▸ **Supplied material**:
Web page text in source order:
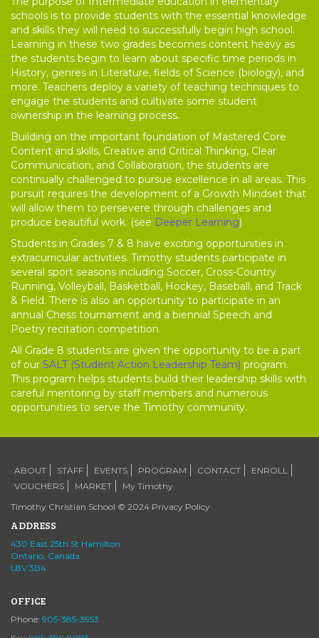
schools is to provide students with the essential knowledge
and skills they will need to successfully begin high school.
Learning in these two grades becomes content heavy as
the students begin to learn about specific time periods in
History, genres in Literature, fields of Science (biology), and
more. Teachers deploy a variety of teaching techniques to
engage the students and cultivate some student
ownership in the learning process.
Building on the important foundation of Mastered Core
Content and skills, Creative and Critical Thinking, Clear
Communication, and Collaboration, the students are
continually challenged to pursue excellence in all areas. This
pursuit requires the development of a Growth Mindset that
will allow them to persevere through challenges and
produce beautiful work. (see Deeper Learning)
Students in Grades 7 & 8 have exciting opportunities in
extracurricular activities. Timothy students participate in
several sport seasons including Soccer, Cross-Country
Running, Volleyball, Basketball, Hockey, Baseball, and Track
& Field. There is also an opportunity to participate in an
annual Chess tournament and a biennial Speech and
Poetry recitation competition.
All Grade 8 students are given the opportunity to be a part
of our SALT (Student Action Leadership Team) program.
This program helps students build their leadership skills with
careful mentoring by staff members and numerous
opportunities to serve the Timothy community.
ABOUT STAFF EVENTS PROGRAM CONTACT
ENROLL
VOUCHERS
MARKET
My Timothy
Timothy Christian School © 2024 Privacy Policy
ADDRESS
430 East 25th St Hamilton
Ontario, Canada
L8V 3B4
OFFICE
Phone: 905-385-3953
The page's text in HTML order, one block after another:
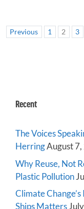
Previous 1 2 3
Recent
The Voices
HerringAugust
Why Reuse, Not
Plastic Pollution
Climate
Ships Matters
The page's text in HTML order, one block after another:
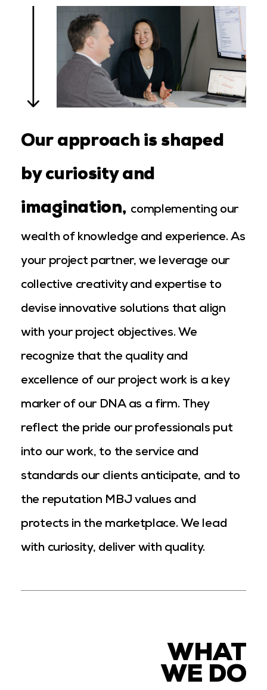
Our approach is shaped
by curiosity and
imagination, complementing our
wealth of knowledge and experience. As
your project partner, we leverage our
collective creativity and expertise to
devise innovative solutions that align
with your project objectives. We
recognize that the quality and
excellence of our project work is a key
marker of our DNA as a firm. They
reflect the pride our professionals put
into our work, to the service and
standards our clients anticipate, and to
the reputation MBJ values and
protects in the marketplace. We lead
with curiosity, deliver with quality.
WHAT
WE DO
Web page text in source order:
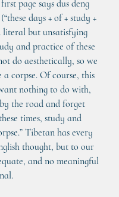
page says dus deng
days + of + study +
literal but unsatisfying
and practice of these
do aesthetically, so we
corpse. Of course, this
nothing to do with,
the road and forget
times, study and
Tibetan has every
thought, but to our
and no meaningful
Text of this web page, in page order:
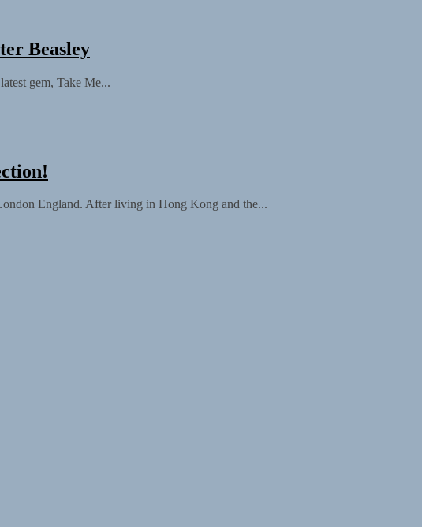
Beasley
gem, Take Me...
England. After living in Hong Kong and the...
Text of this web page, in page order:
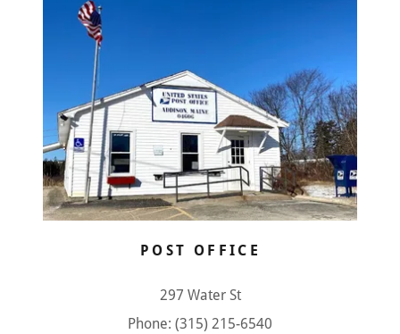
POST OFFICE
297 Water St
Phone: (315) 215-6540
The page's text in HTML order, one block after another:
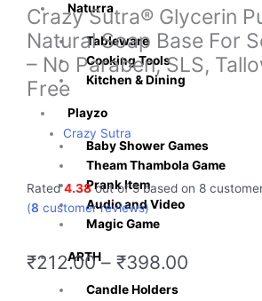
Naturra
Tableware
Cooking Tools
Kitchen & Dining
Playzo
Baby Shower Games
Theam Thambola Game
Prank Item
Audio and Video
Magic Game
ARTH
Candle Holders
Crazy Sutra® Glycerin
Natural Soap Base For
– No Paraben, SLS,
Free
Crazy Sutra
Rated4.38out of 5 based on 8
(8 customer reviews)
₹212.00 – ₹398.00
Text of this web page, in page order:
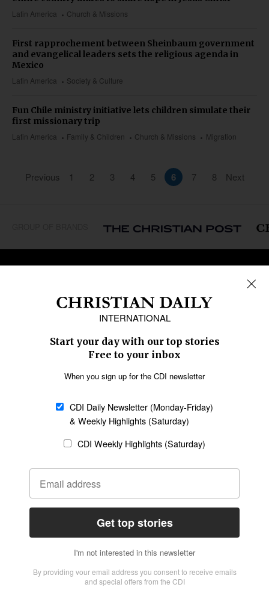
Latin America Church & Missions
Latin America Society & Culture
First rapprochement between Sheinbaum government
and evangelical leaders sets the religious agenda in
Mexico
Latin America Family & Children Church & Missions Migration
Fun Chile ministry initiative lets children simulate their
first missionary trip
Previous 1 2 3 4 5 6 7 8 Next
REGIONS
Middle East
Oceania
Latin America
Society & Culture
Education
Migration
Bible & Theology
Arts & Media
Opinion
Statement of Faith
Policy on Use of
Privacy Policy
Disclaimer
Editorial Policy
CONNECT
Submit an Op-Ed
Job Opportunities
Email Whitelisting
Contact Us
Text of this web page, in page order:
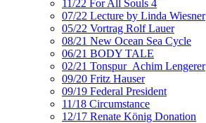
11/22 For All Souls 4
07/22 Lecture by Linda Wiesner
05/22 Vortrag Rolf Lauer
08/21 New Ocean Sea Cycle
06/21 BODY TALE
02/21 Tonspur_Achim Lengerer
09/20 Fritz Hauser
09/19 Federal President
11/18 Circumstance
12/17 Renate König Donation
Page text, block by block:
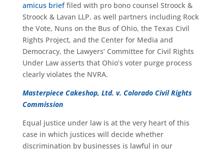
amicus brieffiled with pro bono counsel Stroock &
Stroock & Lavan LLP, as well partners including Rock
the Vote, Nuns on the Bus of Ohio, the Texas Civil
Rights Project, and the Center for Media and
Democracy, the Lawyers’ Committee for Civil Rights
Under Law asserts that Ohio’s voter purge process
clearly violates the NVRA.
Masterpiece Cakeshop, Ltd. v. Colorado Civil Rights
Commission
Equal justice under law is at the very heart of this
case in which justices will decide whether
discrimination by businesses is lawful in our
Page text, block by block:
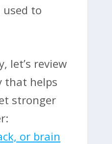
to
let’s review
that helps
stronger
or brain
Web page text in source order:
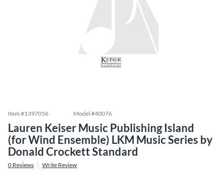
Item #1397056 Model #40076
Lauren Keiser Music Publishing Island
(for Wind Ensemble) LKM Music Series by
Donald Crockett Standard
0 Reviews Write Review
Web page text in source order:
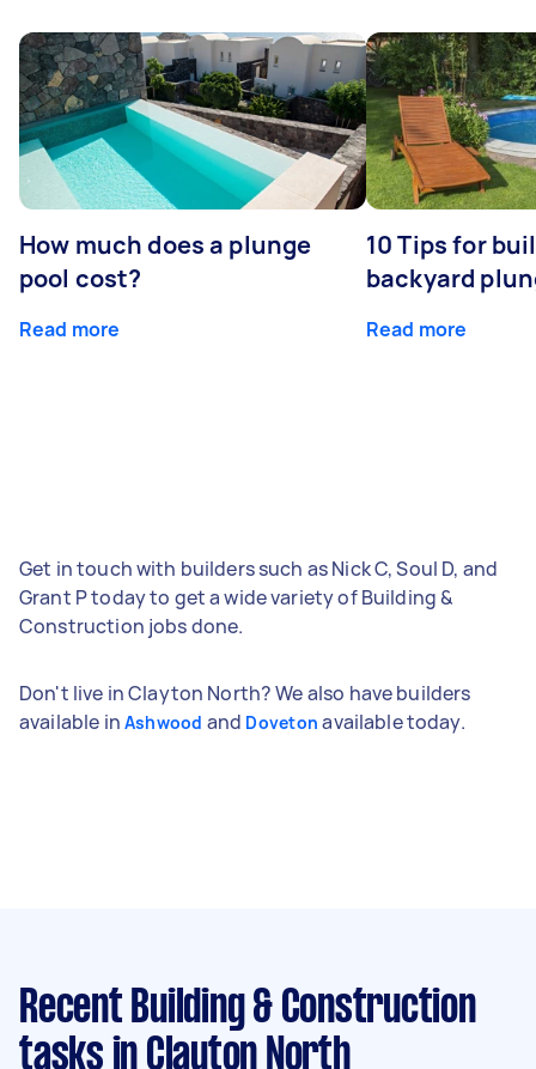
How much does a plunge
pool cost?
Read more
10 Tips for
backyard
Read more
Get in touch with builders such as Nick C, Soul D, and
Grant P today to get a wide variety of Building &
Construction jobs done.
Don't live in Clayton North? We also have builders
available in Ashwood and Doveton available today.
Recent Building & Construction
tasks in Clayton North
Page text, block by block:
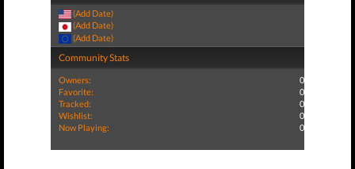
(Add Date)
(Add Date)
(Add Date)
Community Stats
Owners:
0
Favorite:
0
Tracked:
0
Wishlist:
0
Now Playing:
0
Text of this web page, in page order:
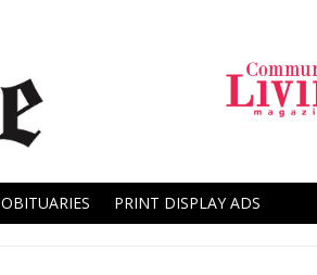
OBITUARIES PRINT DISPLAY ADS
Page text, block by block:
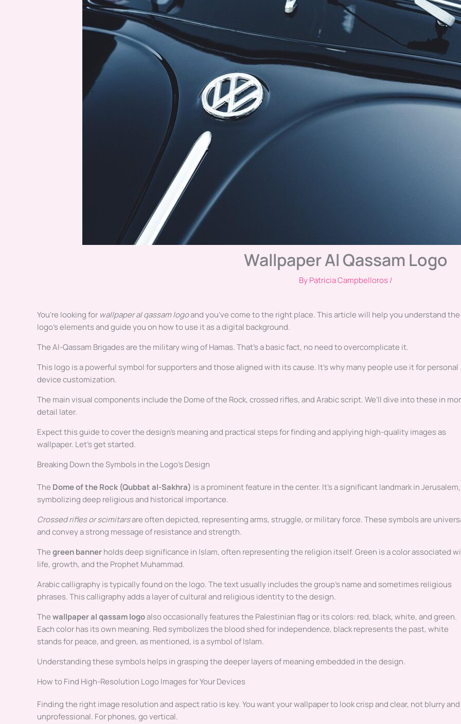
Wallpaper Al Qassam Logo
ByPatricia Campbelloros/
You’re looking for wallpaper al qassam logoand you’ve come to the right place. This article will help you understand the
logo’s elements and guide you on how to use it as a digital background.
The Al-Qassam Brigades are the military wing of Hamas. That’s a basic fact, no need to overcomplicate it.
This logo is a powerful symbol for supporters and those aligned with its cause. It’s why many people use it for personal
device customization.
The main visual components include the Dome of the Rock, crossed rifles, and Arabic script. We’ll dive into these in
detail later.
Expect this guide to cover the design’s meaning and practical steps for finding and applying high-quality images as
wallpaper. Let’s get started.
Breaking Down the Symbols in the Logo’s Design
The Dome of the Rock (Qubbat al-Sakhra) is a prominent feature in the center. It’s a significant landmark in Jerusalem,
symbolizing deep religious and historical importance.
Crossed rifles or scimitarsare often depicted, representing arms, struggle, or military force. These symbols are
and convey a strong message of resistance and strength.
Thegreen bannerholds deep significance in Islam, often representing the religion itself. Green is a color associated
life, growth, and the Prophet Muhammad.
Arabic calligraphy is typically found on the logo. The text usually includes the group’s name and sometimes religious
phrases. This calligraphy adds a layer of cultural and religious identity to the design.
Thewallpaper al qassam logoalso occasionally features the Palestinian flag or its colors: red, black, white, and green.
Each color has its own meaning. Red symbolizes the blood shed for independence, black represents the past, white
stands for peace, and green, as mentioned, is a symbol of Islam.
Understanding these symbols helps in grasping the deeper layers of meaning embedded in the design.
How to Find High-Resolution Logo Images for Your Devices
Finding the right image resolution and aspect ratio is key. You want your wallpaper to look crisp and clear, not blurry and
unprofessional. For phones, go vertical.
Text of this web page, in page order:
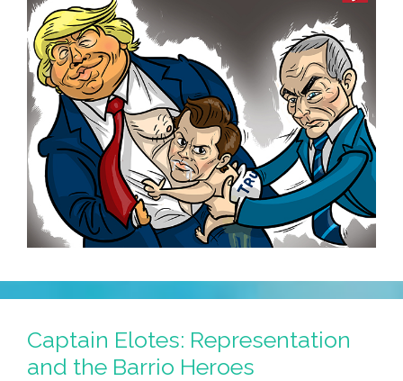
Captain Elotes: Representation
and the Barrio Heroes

▸ **What you are asked to do**:
Starting at the line containing "Statement of Faith" and stopping at the line containing "Stroock & Lavan", output every line above exactly, both ends included, with pictures omitted.

▸ **Answer box**:
Statement of Faith
Policy on Use of
Privacy Policy
Disclaimer
Editorial Policy
CONNECT
Submit an Op-Ed
Job Opportunities
Email Whitelisting
Contact Us
Text of this web page, in page order:
11/22 For All Souls 4
07/22 Lecture by Linda Wiesner
05/22 Vortrag Rolf Lauer
08/21 New Ocean Sea Cycle
06/21 BODY TALE
02/21 Tonspur_Achim Lengerer
09/20 Fritz Hauser
09/19 Federal President
11/18 Circumstance
12/17 Renate König Donation
Page text, block by block:
amicus brieffiled with pro bono counsel Stroock &
Stroock & Lavan LLP, as well partners including Rock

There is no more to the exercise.